丈夫居然主动向她请求,这让她很感动,而道德观念也在不断地拷问着她,不允许她再继续错下去。最终,她眼含泪水,微微地点点头。

也许,她该摇头,那样便可以决断。现在,她还没有得到解决这个问题的答案,答案是什么?

时至今日,她已经有了家庭,她的父亲更加不会同意他们在一起,她不知道该怎么抉择,只能暂时不与韩千寻联系。

然而,他表现出来的决心如此的强烈,如此的锲而不舍。在这些天里,他每天都在给她打电话,不停地发短信。

“我不会放弃,十年前,我错过,十年后的今天,我永不会放弃!永远不会!没有任何力量可以再阻止我,阻止我爱你!”

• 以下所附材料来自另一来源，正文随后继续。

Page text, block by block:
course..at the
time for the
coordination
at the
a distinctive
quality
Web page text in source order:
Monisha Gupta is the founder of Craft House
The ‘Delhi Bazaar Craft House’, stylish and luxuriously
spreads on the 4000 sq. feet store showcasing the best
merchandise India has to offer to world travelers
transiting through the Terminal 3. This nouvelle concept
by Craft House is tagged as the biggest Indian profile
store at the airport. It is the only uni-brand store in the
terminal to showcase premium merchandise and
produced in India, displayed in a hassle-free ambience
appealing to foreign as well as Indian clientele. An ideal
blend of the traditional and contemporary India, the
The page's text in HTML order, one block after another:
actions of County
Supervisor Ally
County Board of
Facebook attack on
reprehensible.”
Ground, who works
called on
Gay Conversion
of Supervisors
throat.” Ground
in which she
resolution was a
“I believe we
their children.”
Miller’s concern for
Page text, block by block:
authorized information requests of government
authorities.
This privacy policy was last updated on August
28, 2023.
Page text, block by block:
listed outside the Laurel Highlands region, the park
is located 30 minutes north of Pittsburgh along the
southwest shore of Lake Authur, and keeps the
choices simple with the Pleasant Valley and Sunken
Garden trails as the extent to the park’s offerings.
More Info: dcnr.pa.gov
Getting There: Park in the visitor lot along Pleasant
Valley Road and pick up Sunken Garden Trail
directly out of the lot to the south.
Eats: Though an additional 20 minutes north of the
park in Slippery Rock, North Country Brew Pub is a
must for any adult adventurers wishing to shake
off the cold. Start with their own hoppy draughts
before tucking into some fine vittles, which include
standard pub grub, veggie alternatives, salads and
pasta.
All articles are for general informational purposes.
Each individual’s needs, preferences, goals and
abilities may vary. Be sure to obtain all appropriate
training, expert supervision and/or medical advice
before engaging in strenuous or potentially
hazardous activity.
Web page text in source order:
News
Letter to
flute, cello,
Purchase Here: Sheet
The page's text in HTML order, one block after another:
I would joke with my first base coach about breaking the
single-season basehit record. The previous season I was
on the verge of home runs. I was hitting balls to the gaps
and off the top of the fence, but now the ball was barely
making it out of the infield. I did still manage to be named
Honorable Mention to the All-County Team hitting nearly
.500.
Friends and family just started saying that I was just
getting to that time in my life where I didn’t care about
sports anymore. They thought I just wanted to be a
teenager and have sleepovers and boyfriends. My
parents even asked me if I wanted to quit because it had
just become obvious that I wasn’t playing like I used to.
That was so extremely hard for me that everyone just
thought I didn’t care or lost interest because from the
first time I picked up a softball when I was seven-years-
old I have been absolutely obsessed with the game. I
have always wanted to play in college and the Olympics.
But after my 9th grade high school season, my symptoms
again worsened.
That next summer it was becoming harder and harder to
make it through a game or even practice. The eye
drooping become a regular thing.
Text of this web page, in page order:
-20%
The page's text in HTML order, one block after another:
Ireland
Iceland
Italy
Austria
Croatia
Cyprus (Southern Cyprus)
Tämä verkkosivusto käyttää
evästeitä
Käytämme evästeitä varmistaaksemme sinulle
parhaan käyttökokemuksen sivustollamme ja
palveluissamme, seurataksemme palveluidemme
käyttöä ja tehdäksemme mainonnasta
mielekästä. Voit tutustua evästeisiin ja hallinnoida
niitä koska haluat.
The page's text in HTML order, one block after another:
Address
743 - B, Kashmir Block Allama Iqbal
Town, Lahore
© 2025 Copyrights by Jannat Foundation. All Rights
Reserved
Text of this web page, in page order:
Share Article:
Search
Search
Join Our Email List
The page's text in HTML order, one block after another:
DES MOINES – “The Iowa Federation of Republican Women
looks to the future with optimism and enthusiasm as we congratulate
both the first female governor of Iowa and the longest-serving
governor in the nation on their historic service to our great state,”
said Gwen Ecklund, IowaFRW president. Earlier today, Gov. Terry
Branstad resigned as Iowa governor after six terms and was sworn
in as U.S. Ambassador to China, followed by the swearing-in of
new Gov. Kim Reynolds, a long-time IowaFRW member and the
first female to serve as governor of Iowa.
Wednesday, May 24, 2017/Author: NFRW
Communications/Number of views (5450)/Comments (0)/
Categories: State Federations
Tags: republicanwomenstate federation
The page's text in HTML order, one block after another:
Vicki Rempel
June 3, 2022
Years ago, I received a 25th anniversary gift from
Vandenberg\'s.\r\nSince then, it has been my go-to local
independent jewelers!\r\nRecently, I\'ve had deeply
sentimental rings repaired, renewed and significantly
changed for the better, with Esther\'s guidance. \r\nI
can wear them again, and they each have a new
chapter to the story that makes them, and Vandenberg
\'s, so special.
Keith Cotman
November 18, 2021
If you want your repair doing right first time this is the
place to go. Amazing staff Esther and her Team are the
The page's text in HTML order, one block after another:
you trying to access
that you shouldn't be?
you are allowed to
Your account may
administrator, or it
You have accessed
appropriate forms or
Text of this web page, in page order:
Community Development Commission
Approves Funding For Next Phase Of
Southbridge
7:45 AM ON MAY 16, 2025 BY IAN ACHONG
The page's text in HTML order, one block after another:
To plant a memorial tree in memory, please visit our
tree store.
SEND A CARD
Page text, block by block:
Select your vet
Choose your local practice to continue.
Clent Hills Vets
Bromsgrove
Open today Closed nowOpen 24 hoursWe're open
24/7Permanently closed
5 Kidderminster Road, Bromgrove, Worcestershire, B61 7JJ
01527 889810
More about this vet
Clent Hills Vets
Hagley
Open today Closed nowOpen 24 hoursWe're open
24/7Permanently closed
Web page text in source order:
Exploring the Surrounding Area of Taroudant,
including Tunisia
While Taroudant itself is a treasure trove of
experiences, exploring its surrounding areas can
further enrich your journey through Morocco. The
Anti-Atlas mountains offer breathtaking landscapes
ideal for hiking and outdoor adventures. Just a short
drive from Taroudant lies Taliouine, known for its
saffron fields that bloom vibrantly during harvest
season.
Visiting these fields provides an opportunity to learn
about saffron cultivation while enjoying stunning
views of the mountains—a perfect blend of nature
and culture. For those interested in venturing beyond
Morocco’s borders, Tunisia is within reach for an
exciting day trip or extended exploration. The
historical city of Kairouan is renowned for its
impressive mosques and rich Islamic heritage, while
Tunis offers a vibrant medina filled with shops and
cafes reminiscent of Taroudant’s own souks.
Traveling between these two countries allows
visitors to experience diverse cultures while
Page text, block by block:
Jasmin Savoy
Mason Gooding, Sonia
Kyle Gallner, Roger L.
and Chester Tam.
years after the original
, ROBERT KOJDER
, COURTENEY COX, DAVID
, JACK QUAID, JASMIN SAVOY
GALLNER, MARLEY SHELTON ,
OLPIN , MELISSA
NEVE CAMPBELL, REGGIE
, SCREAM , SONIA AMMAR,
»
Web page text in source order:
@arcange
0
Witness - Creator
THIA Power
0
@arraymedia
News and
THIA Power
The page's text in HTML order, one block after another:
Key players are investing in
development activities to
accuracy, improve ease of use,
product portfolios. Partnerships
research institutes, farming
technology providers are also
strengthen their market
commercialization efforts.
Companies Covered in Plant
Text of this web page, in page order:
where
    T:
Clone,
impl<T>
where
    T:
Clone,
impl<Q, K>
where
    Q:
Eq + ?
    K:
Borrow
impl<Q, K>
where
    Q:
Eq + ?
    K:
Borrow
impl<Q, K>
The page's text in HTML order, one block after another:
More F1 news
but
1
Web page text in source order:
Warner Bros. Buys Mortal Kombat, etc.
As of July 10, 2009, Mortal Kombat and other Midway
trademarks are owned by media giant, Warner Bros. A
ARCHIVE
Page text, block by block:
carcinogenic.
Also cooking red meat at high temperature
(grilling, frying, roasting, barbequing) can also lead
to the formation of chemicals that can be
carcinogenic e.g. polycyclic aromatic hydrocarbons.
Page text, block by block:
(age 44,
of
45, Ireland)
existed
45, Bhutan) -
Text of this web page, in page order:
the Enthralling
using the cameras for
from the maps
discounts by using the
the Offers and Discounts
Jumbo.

“你即便不回答,我也能够感觉到你内心。只要你愿意,我可以排除一切的障碍,为你斩荆披棘,甚至献出我的一切,包括我的生命,因为我爱你!”

……

每一句、每一个字都要击溃她的心灵。她该怎么办?她希望和他在一起,该怎么办?

“柔情似水,佳期如梦,忍顾鹊桥归路。”

现在这两首词表现出的一切与他们的经历过往如此相似,一切仿佛又重蹈覆辙,悲伤逆流成河!

只是这次更加尴尬,更加无法抉择。